Taxation

Will This Fiscal Budget Succumb Angel Tax?

By CA. Gaurav Gandhi    -   January 31, 2019

Will this fiscal budget succumb Angel Tax?

Various news and articles have bought a ray of hope among the entrepreneurs and startups for the overhaul in the tax provisions relating to the shares issued by startups at a price above their face value (i.e. issue of shares at premium) i.e. Taxing the money infused in startups by Angels i.e. Investors 

Lets talk about the history and issue of Angel tax!

(A) Reason of taxing issue of shares?

Government brought to tax the excess of share premium over fair market value of shares received by a Company on issue of shares as Income from Other sources in the hands of company w.e.f. Finance Act 2012. However, a specific exemption was introduced for issue of shares to a venture capital undertaking i.e. a venture capital company or a venture capital fund.

The sole purpose of such as provisions was to use it as a measure to prevent generation and circulation of unaccounted money in corporations.

This money was untraceable and could not be taxed unless tax authorities assess shareholders and call historical records.

(B) Chronology of events resulting into Angel Tax Issue: 

Finance Act 2012: Introduction of tax on share premium exceeding FMV of shares. 

February 2016: Startup regime was introduced viz. economic goals being the core of the Modi government, including ease of doing businesspromoting foreign investment, and entrepreneurship as purpose, however until then the issue was not in highlights due to limited startups in country.

April 6, 2018: DIPP published a status report on the Startup India scheme on April 6, 2018 discussing about success of Startup regime. 

April 11, 2018: DIPP came out with a notifications w.r.t. certain additional benefits to be granted to Startups under the regime viz. 

  1. exemption from income taxes upto 3 years, 
  2. Granting of exemption from applicability of section 56(2)(viib) subject to fulfilment of certain conditions i.e.
    1. Aggregate amount of capital and share premium should not exceed Rs. 10 crore
    2. Investor’s returned income > Rs. 25 lakhs or Net worth> Rs. 2 cr. for past 3 years 
    3. Valuation Report needed from a banker as per Rule 11UA of Income Taxes.

January 16, 2019: DIPP issued a new notification raising the eligibility of Investors form income of Rs. 25 Lakhs to Rs. 50 lakhs and a reference that CBDT may within a period of 45 days from the date of receipt of application from DIPP grant approval to the Startup for the purposes of angel tax and there is no need for any inter-ministerial board for seeking exemption. Condition for providing valuation report was given way.

(C) Issue or debate? 

Income tax Act allows a Pvt. Ltd. Co. to prove the value of shares at the time of raising of capital on either of the following methodologies:

  1. 11UA Value: i.e. based on net worth
  2. Based on estimated future cash flows (DCF)

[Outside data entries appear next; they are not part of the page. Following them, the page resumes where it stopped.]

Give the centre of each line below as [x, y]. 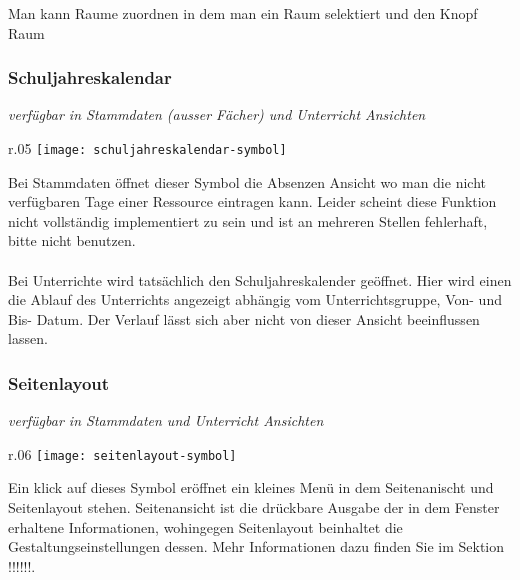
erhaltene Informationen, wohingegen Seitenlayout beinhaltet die [205, 526]
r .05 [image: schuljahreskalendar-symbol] [147, 148]
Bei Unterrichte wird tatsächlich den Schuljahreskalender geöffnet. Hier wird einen [260, 279]
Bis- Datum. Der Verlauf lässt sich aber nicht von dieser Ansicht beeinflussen [244, 318]
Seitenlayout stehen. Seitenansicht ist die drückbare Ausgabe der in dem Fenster [254, 507]
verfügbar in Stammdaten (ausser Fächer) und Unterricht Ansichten [217, 114]
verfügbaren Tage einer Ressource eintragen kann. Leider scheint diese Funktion [252, 201]
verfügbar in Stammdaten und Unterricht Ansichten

However, taxmen are questioning the premium paid by angel investors over 11UA value. Also, issue becomes a pain because startups seek capital based on their expected cashflows (i.e. on high end side), however taxmen are comparing valuations with the actuals claiming it to be flawed, thereby deeming the capital in excess of the fair market value taxable @ 30% (Angel Tax).

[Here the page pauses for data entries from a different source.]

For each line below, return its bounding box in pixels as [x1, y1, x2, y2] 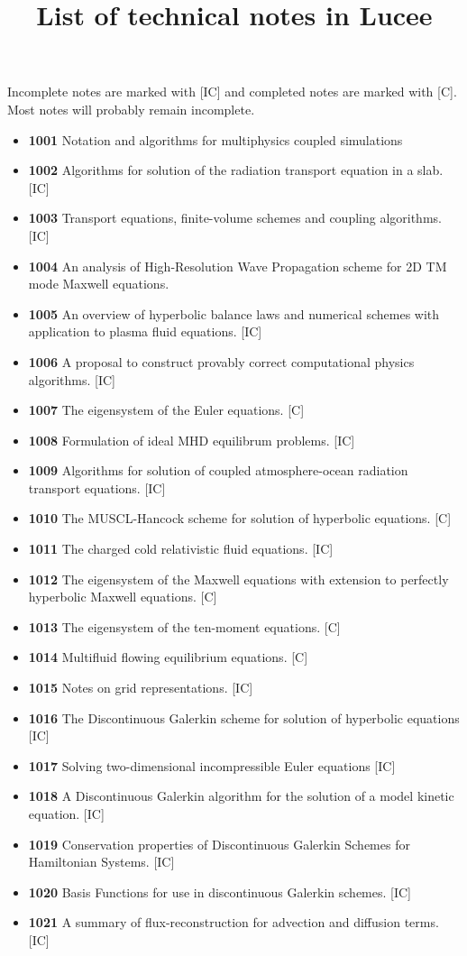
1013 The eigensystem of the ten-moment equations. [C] [28, 617, 341, 636]
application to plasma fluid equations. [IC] [28, 322, 262, 341]
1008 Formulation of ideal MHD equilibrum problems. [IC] [28, 430, 355, 449]
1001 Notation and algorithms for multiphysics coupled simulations [28, 130, 403, 149]
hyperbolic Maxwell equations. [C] [28, 587, 217, 606]
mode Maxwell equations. [28, 274, 169, 293]
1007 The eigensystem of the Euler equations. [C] [28, 400, 305, 419]
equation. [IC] [28, 804, 105, 823]

Even in cases where investor is not Indian, the tax department has in the past issued notices branding such investments as “unexplained cash credits” and charging tax. 

(D) Implications:

This is a setback for Startups in the country as they rely majorly on cash pumped in by the investor for the working as well as strategic needs which calls for series of fund raising. 

Fund raising mechanism: Like every business deal, funds are raised as per the agreed ratio that a startup is willing to dilute in the round of funding and what investor agrees basis the calculation certified by a banker.

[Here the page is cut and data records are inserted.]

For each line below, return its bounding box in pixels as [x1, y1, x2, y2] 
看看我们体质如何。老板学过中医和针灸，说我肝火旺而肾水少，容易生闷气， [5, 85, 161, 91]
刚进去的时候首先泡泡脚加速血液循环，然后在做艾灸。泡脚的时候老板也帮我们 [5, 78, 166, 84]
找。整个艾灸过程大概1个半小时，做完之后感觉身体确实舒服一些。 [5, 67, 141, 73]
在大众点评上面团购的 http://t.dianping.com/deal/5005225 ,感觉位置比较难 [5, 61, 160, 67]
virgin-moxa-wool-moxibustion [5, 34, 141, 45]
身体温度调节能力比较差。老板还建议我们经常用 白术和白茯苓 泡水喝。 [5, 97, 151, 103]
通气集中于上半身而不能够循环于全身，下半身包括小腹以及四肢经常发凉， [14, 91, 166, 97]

Due to the tiff between cashflows and net worth, taxmen raise demands for exceeding valuation and compare the actuals with the estimates.

(E) Possible and granted relief by Tax Authorities:

Even though CBDT has come up with its guidance to officers to not use any coercive measures to recover tax demands, however in order to provide complete relief it is yet to come up with a formal circular to relieve the victimised startups from orders issues in past and provide them with a resolution for future.

(F) What is expected in Finance Act 2019 and why?

Government itself introduced a scheme for startups and having such an issue can be a havoc to entire regime. It is believed that brainstormings session are ongoing within the ministry and certain relief would be provided, however, predictions do not come with a guarantee. Also, there is no precedent scrapping the orders issued in past except cases where courts/ higher authorities have intervened or reassessments have been made based on retrospective change in law.

It is expected that a change will be introduced but the probability of it being retrospective is like forecasting sunlight on a rainy day!